GOAL OF THE EXERCISE: From the material below, copy every line in which the word "data" occurs.

•••

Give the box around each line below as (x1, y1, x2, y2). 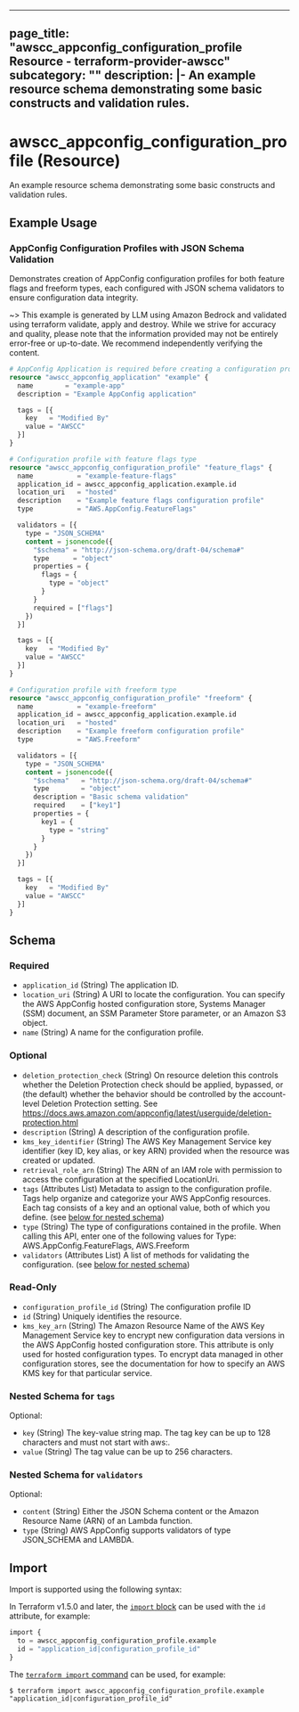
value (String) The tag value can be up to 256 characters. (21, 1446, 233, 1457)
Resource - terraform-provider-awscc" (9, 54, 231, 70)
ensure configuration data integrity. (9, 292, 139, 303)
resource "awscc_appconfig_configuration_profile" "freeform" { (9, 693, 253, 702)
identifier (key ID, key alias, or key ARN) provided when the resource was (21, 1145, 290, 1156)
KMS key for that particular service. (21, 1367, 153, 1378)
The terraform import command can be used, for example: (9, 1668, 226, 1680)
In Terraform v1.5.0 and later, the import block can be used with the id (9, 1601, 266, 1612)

•••

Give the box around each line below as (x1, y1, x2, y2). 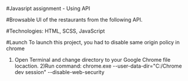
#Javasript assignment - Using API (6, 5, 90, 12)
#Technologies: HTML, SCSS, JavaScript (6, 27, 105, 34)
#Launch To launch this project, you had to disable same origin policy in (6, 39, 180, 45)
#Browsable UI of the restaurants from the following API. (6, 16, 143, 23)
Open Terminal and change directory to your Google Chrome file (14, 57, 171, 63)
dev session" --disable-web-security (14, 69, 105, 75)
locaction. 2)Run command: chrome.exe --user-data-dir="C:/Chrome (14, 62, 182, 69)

•••

WRITTEN SOLUTION:
ensure configuration data integrity. (9, 292, 139, 303)
locaction. 2)Run command: chrome.exe --user-data-dir="C:/Chrome (14, 62, 182, 69)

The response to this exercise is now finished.